Stored data entries
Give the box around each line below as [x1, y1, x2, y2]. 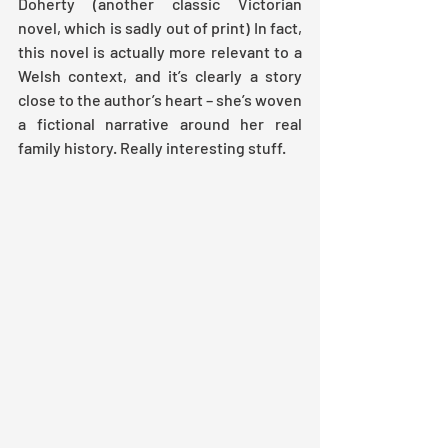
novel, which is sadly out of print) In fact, [18, 17, 302, 37]
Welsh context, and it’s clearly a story [18, 65, 302, 85]
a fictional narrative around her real [18, 113, 302, 133]
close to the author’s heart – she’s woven [18, 89, 302, 109]
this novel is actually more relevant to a [18, 41, 302, 61]
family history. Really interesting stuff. [18, 137, 286, 157]

§ **Problem details**
The span to give again runs from the line with "Welsh context, and" through the last line of the records above; reproduce it exactly and nothing more.

§ **Answer section**
Welsh context, and it’s clearly a story [18, 65, 302, 85]
a fictional narrative around her real [18, 113, 302, 133]
close to the author’s heart – she’s woven [18, 89, 302, 109]
this novel is actually more relevant to a [18, 41, 302, 61]
family history. Really interesting stuff. [18, 137, 286, 157]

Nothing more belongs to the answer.